Records from a data collection
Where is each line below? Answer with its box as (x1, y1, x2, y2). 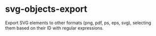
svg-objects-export (5, 3, 88, 15)
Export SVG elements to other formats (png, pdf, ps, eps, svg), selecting (5, 20, 152, 26)
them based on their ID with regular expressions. (5, 25, 104, 31)
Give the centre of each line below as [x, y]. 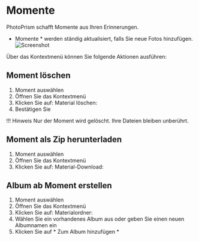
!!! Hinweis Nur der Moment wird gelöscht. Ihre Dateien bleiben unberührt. [97, 120]
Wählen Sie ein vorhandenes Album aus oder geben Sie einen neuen [99, 219]
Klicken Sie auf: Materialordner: [54, 213]
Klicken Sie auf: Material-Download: [59, 167]
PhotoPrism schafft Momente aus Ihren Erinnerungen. [73, 27]
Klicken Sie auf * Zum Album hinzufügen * [67, 232]
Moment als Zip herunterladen [64, 139]
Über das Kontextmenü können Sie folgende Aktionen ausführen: [86, 56]
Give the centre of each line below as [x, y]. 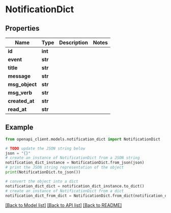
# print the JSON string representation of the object [65, 168]
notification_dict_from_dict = [38, 196]
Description [74, 43]
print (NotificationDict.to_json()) [43, 172]
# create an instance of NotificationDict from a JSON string [73, 158]
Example [19, 127]
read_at [17, 109]
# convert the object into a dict [42, 181]
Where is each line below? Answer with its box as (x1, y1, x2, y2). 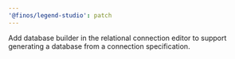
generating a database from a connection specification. (8, 41, 190, 51)
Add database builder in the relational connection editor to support (8, 33, 227, 42)
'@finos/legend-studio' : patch (8, 11, 112, 20)
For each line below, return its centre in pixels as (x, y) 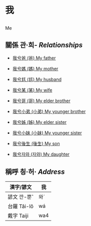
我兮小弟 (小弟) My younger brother (49, 112)
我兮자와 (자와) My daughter (41, 155)
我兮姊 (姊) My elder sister (39, 122)
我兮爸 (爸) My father (34, 58)
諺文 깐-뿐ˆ (21, 197)
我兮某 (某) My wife (32, 90)
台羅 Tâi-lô (21, 206)
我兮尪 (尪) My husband (37, 80)
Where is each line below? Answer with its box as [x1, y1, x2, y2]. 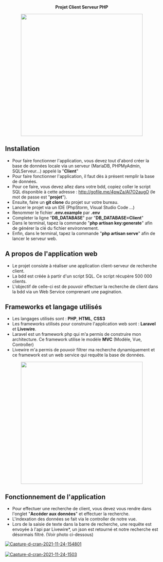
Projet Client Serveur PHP [55, 4, 109, 10]
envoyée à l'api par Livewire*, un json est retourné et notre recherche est [12, 526, 158, 532]
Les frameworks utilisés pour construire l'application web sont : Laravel [12, 321, 156, 327]
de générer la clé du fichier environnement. [12, 225, 99, 231]
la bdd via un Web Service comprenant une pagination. [12, 288, 123, 295]
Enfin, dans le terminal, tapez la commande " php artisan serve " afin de [12, 230, 156, 236]
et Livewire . [12, 326, 36, 332]
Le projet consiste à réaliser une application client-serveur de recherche [12, 262, 157, 268]
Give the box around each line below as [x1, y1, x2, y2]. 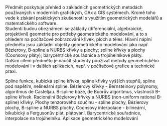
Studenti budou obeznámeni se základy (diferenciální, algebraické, [5, 26, 143, 32]
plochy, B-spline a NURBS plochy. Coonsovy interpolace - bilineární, [5, 105, 146, 110]
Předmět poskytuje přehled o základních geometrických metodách [5, 5, 143, 10]
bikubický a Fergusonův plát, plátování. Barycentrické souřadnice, [5, 110, 142, 116]
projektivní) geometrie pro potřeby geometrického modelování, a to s [5, 31, 147, 37]
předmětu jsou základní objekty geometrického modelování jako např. [5, 42, 149, 47]
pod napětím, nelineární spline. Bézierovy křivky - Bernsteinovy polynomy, [5, 83, 159, 89]
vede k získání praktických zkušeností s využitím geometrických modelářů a [5, 15, 162, 21]
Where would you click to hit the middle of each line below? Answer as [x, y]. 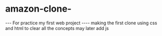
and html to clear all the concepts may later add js [57, 28]
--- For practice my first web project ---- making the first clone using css [81, 23]
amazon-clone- [38, 9]
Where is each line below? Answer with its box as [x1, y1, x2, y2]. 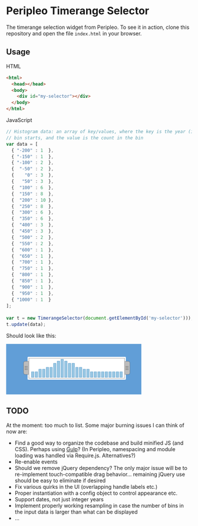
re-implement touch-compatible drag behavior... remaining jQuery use [14, 471, 186, 478]
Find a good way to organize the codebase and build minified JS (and [14, 439, 184, 446]
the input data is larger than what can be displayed [14, 508, 138, 515]
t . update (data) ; [6, 321, 46, 328]
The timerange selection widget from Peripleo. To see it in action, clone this [6, 24, 190, 31]
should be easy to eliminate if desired [14, 476, 106, 484]
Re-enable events [14, 458, 58, 465]
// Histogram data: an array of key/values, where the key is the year [6, 129, 186, 134]
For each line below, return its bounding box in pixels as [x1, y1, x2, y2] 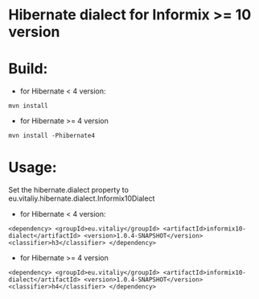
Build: [8, 60, 48, 78]
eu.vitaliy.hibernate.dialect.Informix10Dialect [8, 193, 155, 203]
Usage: [8, 159, 58, 176]
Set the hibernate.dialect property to [8, 185, 129, 195]
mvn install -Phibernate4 [8, 131, 95, 140]
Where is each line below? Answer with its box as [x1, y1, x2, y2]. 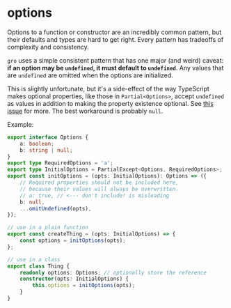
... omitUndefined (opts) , [19, 205, 92, 212]
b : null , [19, 199, 45, 206]
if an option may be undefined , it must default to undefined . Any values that [7, 63, 224, 72]
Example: [7, 120, 34, 128]
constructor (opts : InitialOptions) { [19, 275, 129, 283]
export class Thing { [7, 263, 70, 270]
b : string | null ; [19, 146, 73, 154]
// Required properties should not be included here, [19, 179, 179, 186]
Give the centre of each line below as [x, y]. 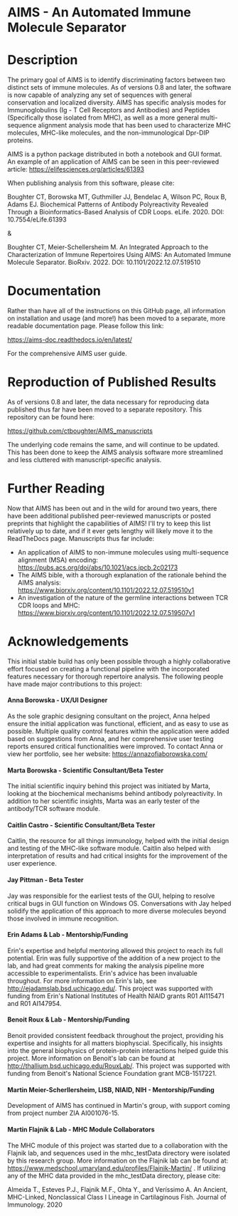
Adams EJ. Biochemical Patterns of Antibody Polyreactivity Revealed [108, 204]
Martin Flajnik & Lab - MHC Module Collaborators [81, 1129]
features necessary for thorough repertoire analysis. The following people [115, 676]
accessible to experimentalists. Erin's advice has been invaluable [102, 973]
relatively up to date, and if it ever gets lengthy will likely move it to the [110, 530]
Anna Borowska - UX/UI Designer [58, 700]
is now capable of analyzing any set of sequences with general [99, 95]
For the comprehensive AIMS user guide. [67, 354]
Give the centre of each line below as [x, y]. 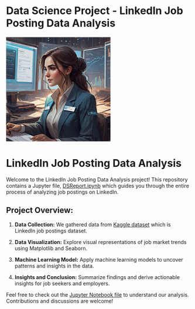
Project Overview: [40, 210]
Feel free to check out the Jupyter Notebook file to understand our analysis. [97, 294]
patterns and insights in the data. [54, 266]
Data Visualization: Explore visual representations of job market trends [100, 242]
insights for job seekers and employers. [62, 283]
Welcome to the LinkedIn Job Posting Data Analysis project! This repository [97, 179]
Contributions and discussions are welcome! [60, 301]
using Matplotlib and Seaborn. [51, 248]
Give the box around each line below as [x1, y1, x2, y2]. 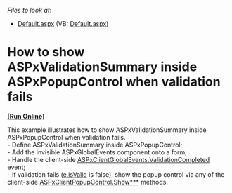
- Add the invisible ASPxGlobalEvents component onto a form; [7, 147, 188, 157]
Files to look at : [7, 6, 52, 14]
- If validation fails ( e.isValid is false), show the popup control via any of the [7, 170, 225, 178]
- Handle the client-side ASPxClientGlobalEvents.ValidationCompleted [7, 155, 210, 164]
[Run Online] [7, 112, 45, 120]
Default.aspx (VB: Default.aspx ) [17, 20, 109, 27]
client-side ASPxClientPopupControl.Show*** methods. [7, 178, 169, 186]
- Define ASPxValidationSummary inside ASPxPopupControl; [7, 140, 183, 149]

▶ Work item
Give the records again exactly, pictures left out.

▶ Result of the exercise
Where is each line below? Answer with its box as (x1, y1, x2, y2). 
svg-objects-export (5, 3, 88, 15)
Export SVG elements to other formats (png, pdf, ps, eps, svg), selecting (5, 20, 152, 26)
them based on their ID with regular expressions. (5, 25, 104, 31)
Give the centre of each line below as [x, y]. 
!!! Hinweis Nur der Moment wird gelöscht. Ihre Dateien bleiben unberührt. [97, 120]
Wählen Sie ein vorhandenes Album aus oder geben Sie einen neuen [99, 219]
Klicken Sie auf: Materialordner: [54, 213]
Klicken Sie auf: Material-Download: [59, 167]
PhotoPrism schafft Momente aus Ihren Erinnerungen. [73, 27]
Klicken Sie auf * Zum Album hinzufügen * [67, 232]
Moment als Zip herunterladen [64, 139]
Über das Kontextmenü können Sie folgende Aktionen ausführen: [86, 56]
Give the centre of each line below as [x, y]. 
# print the JSON string representation of the object [65, 168]
notification_dict_from_dict = [38, 196]
Description [74, 43]
print (NotificationDict.to_json()) [43, 172]
# create an instance of NotificationDict from a JSON string [73, 158]
Example [19, 127]
read_at [17, 109]
# convert the object into a dict [42, 181]
Where is each line below? Answer with its box as (x1, y1, x2, y2). 
generating a database from a connection specification. (8, 41, 190, 51)
Add database builder in the relational connection editor to support (8, 33, 227, 42)
'@finos/legend-studio' : patch (8, 11, 112, 20)
For each line below, return its centre in pixels as (x, y) 
我兮小弟 (小弟) My younger brother (49, 112)
我兮자와 (자와) My daughter (41, 155)
我兮姊 (姊) My elder sister (39, 122)
我兮爸 (爸) My father (34, 58)
諺文 깐-뿐ˆ (21, 197)
我兮某 (某) My wife (32, 90)
台羅 Tâi-lô (21, 206)
我兮尪 (尪) My husband (37, 80)
Where is each line below? Answer with its box as [x1, y1, x2, y2]. 
Projet Client Serveur PHP [55, 4, 109, 10]
envoyée à l'api par Livewire*, un json est retourné et notre recherche est [12, 526, 158, 532]
Les frameworks utilisés pour construire l'application web sont : Laravel [12, 321, 156, 327]
de générer la clé du fichier environnement. [12, 225, 99, 231]
la bdd via un Web Service comprenant une pagination. [12, 288, 123, 295]
Enfin, dans le terminal, tapez la commande " php artisan serve " afin de [12, 230, 156, 236]
et Livewire . [12, 326, 36, 332]
Le projet consiste à réaliser une application client-serveur de recherche [12, 262, 157, 268]
Give the box around each line below as [x1, y1, x2, y2]. 
Studenti budou obeznámeni se základy (diferenciální, algebraické, [5, 26, 143, 32]
plochy, B-spline a NURBS plochy. Coonsovy interpolace - bilineární, [5, 105, 146, 110]
Předmět poskytuje přehled o základních geometrických metodách [5, 5, 143, 10]
bikubický a Fergusonův plát, plátování. Barycentrické souřadnice, [5, 110, 142, 116]
projektivní) geometrie pro potřeby geometrického modelování, a to s [5, 31, 147, 37]
předmětu jsou základní objekty geometrického modelování jako např. [5, 42, 149, 47]
pod napětím, nelineární spline. Bézierovy křivky - Bernsteinovy polynomy, [5, 83, 159, 89]
vede k získání praktických zkušeností s využitím geometrických modelářů a [5, 15, 162, 21]
Where would you click to hit the middle of each line below? Answer as [x, y]. 
and html to clear all the concepts may later add js [57, 28]
--- For practice my first web project ---- making the first clone using css [81, 23]
amazon-clone- [38, 9]
Where is each line below? Answer with its box as [x1, y1, x2, y2]. 
re-implement touch-compatible drag behavior... remaining jQuery use [14, 471, 186, 478]
Find a good way to organize the codebase and build minified JS (and [14, 439, 184, 446]
the input data is larger than what can be displayed [14, 508, 138, 515]
t . update (data) ; [6, 321, 46, 328]
The timerange selection widget from Peripleo. To see it in action, clone this [6, 24, 190, 31]
should be easy to eliminate if desired [14, 476, 106, 484]
Re-enable events [14, 458, 58, 465]
// Histogram data: an array of key/values, where the key is the year [6, 129, 186, 134]
For each line below, return its bounding box in pixels as [x1, y1, x2, y2] 
Build: [8, 60, 48, 78]
eu.vitaliy.hibernate.dialect.Informix10Dialect [8, 193, 155, 203]
Usage: [8, 159, 58, 176]
Set the hibernate.dialect property to [8, 185, 129, 195]
mvn install -Phibernate4 [8, 131, 95, 140]
Where is each line below? Answer with its box as [x1, y1, x2, y2]. 
... omitUndefined (opts) , [19, 205, 92, 212]
b : null , [19, 199, 45, 206]
if an option may be undefined , it must default to undefined . Any values that [7, 63, 224, 72]
Example: [7, 120, 34, 128]
constructor (opts : InitialOptions) { [19, 275, 129, 283]
export class Thing { [7, 263, 70, 270]
b : string | null ; [19, 146, 73, 154]
// Required properties should not be included here, [19, 179, 179, 186]
Give the centre of each line below as [x, y]. 
Adams EJ. Biochemical Patterns of Antibody Polyreactivity Revealed [108, 204]
Martin Flajnik & Lab - MHC Module Collaborators [81, 1129]
features necessary for thorough repertoire analysis. The following people [115, 676]
accessible to experimentalists. Erin's advice has been invaluable [102, 973]
relatively up to date, and if it ever gets lengthy will likely move it to the [110, 530]
Anna Borowska - UX/UI Designer [58, 700]
is now capable of analyzing any set of sequences with general [99, 95]
For the comprehensive AIMS user guide. [67, 354]
Give the centre of each line below as [x, y]. 
Project Overview: [40, 210]
Feel free to check out the Jupyter Notebook file to understand our analysis. [97, 294]
patterns and insights in the data. [54, 266]
Data Visualization: Explore visual representations of job market trends [100, 242]
insights for job seekers and employers. [62, 283]
Welcome to the LinkedIn Job Posting Data Analysis project! This repository [97, 179]
Contributions and discussions are welcome! [60, 301]
using Matplotlib and Seaborn. [51, 248]
Give the box around each line below as [x1, y1, x2, y2]. 
- Add the invisible ASPxGlobalEvents component onto a form; [7, 147, 188, 157]
Files to look at : [7, 6, 52, 14]
- If validation fails ( e.isValid is false), show the popup control via any of the [7, 170, 225, 178]
- Handle the client-side ASPxClientGlobalEvents.ValidationCompleted [7, 155, 210, 164]
[Run Online] [7, 112, 45, 120]
Default.aspx (VB: Default.aspx ) [17, 20, 109, 27]
client-side ASPxClientPopupControl.Show*** methods. [7, 178, 169, 186]
- Define ASPxValidationSummary inside ASPxPopupControl; [7, 140, 183, 149]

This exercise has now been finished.